La mia personalità ne è stata plasmata con una accresciuta sensibilità, ricettività e voglia di esplorazione che spesso non sono state riconosciute perché lontane dal pragmatismo estremo degli schemi familiari.
Questo articolo vuole infondere forza a tutte le “pecore nere” ed incitarle a non omologarsi ed a percorrere il sentiero delle proprie inclinazioni.
In uno suo racconto, Italo Calvino disegna un luogo immaginario fondato sulla legge della razzia, in cui ogni abitante, munito di lanterna e sacco, usciva a tarda notte e depredava la casa di un vicino. Nel paese però regnava la concordia, perché tutti derubavano tutti e non c’erano sperequazioni.

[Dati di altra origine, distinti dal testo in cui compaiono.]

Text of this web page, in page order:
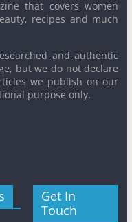
that covers women
recipes and much
and authentic
but we do not declare
we publish on our
purpose only.
Get In
Touch
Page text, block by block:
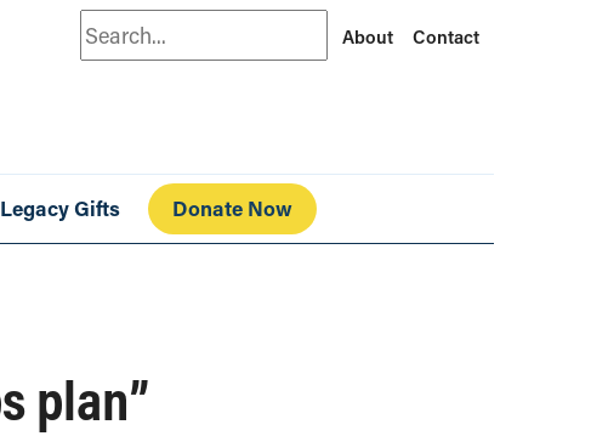
Search About Contact
Legacy Gifts Donate Now
plan”
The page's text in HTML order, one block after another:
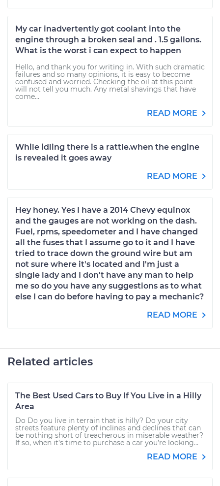
My car inadvertently got coolant into the
engine through a broken seal and . 1.5 gallons.
What is the worst i can expect to happen
Hello, and thank you for writing in. With such dramatic
failures and so many opinions, it is easy to become
confused and worried. Checking the oil at this point
will not tell you much. Any metal shavings that have
come...
READ MORE
While idling there is a rattle.when the engine
is revealed it goes away
READ MORE
Hey honey. Yes I have a 2014 Chevy equinox
and the gauges are not working on the dash.
Fuel, rpms, speedometer and I have changed
all the fuses that I assume go to it and I have
tried to trace down the ground wire but am
not sure where it's located and I'm just a
single lady and I don't have any man to help
me so do you have any suggestions as to what
else I can do before having to pay a mechanic?
READ MORE
Related articles
The Best Used Cars to Buy If You Live in a Hilly
Area
Do Do you live in terrain that is hilly? Do your city
streets feature plenty of inclines and declines that can
be nothing short of treacherous in miserable weather?
If so, when it’s time to purchase a car you’re looking...
READ MORE
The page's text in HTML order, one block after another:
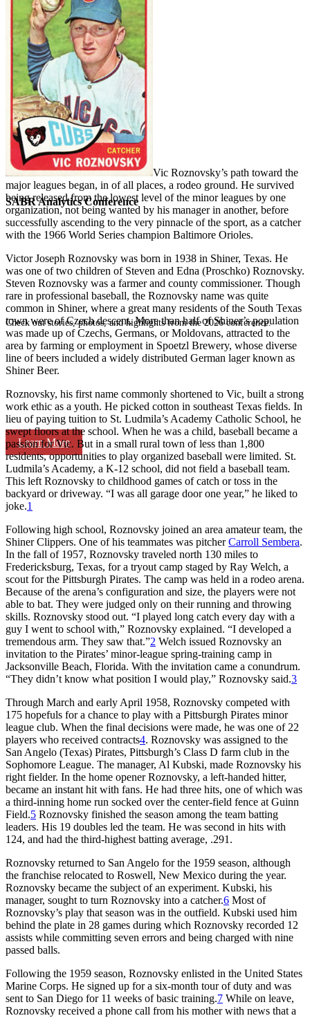
SABR Analytics Conference
Check out stories, photos, and highlights from the 2026 conference.
Learn More
Vic Roznovsky’s path toward the
major leagues began, in of all places, a rodeo ground. He survived
being released from the lowest level of the minor leagues by one
organization, not being wanted by his manager in another, before
successfully ascending to the very pinnacle of the sport, as a catcher
with the 1966 World Series champion Baltimore Orioles.
Victor Joseph Roznovsky was born in 1938 in Shiner, Texas. He
was one of two children of Steven and Edna (Proschko) Roznovsky.
Steven Roznovsky was a farmer and county commissioner. Though
rare in professional baseball, the Roznovsky name was quite
common in Shiner, where a great many residents of the South Texas
town were of Czech descent. More than half of Shiner’s population
was made up of Czechs, Germans, or Moldovans, attracted to the
area by farming or employment in Spoetzl Brewery, whose diverse
line of beers included a widely distributed German lager known as
Shiner Beer.
Roznovsky, his first name commonly shortened to Vic, built a strong
work ethic as a youth. He picked cotton in southeast Texas fields. In
lieu of paying tuition to St. Ludmila’s Academy Catholic School, he
swept floors at the school. When he was a child, baseball became a
passion for Vic. But in a small rural town of less than 1,800
residents, opportunities to play organized baseball were limited. St.
Ludmila’s Academy, a K-12 school, did not field a baseball team.
This left Roznovsky to childhood games of catch or toss in the
backyard or driveway. “I was all garage door one year,” he liked to
joke.1
Following high school, Roznovsky joined an area amateur team, the
Shiner Clippers. One of his teammates was pitcherCarroll Sembera.
In the fall of 1957, Roznovsky traveled north 130 miles to
Fredericksburg, Texas, for a tryout camp staged by Ray Welch, a
scout for the Pittsburgh Pirates. The camp was held in a rodeo arena.
Because of the arena’s configuration and size, the players were not
able to bat. They were judged only on their running and throwing
skills. Roznovsky stood out. “I played long catch every day with a
guy I went to school with,” Roznovsky explained. “I developed a
tremendous arm. They saw that.”2 Welch issued Roznovsky an
invitation to the Pirates’ minor-league spring-training camp in
Jacksonville Beach, Florida. With the invitation came a conundrum.
“They didn’t know what position I would play,” Roznovsky said.3
Through March and early April 1958, Roznovsky competed with
175 hopefuls for a chance to play with a Pittsburgh Pirates minor
league club. When the final decisions were made, he was one of 22
players who received contracts4. Roznovsky was assigned to the
San Angelo (Texas) Pirates, Pittsburgh’s Class D farm club in the
Sophomore League. The manager, Al Kubski, made Roznovsky his
right fielder. In the home opener Roznovsky, a left-handed hitter,
became an instant hit with fans. He had three hits, one of which was
a third-inning home run socked over the center-field fence at Guinn
Field.5 Roznovsky finished the season among the team batting
leaders. His 19 doubles led the team. He was second in hits with
124, and had the third-highest batting average, .291.
Roznovsky returned to San Angelo for the 1959 season, although
the franchise relocated to Roswell, New Mexico during the year.
Roznovsky became the subject of an experiment. Kubski, his
manager, sought to turn Roznovsky into a catcher.6 Most of
Roznovsky’s play that season was in the outfield. Kubski used him
behind the plate in 28 games during which Roznovsky recorded 12
assists while committing seven errors and being charged with nine
passed balls.
Following the 1959 season, Roznovsky enlisted in the United States
Marine Corps. He signed up for a six-month tour of duty and was
sent to San Diego for 11 weeks of basic training.7 While on leave,
Roznovsky received a phone call from his mother with news that a

Un giorno l’equilibrio venne spezzato da un nuovo abitante, che invece di andare a rubare, di notte, rimaneva in casa a leggere romanzi ed a fumare una pipa. I ladri vedevano le luci e non salivano.
Fu cosi’ che alcuni abitanti cominciarono ad impoverirsi ed andarono a parlargli, spiegando che in tal modo rischiava di danneggiare tutti. L’uomo onesto comprese, e tutte le notti usci’ di casa ed andò al fiume, ma si rifiutò comunque di rubare; pochi giorni ed ebbe la casa interamente vuota.
Poiché si rifiutava di rubare, c’era sempre qualcuno che il giorno dopo trovava la casa intatta e che quindi iniziava ad accumulare di più. Chi invece andava a rubare in casa sua, la trovava vuota e dunque non poteva mangiare fino alla notte successiva quando avrebbe rubato altrove.
In questo modo, iniziarono ad esserci ricchi e poveri: chi si stava arricchendo divenne avido e decise di non voler più subire furti, senza però smettere di rubare per non impoverirsi, cosi’ cominciò a pagare chi era in deficit affinchè rubasse per lui. Vennero istituiti contratti e salari, carceri e poliziotti, il tutto per proteggere dalla perdita dei beni coloro che avevano accumulato.
I furti non cessarono ma le regole non erano più condivise: alcuni non “lavoravano” e pagavano altri perché rubassero, ma i ricchi non potevano essere derubati, e chi trasgrediva veniva arrestato.
L’uomo onesto, invece, mori’ di fame.
Ecco spiegato, nella magia di un racconto, il valore di una pecora nera, che spezza l’equilibrio e segna la transizione di un sistema, concorde ma pur sempre fondato su un enorme paradosso, verso il progresso.
Perciò, pecore nere di tutto il mondo, uniamoci!
E facciamolo al ritmo delle meravigliose parole di Bert Hellinger, secondo il quale le pecore nere sono in realtà ricercatori nati da vie di liberazione per l’albero genealogico: è il caso dell’artista nella famiglia di ragionieri, o dell’ateo in quella di credenti, la figura che creando un nuovo ramo dà linfa vitale all’albero impedendogli di incancrenirsi su elementi come quello del materialista o del fanatico religioso.
“Le cosiddette pecore nere della famiglia sono in realtà…quelli che sin da piccoli cercavano di rivoluzionare le credenze andando contro ai cammini marcati dalle tradizioni familiari, quelli criticati, giudicati…quelli che, in generale, sono chiamati a liberare l’albero da quelle storie ripetitive che frustrano generazioni intere.
Le “pecore nere”, quelli che non si adattano, quelli che gridano ribellione, riparano, disintossicano e creano un nuovo e fiorito ramo..
Che nessuno ti faccia dubitare, prenditi cura della tua rarità come il fiore più prezioso del tuo albero.
Sei il sogno realizzato di tutti i tuoi antenati”.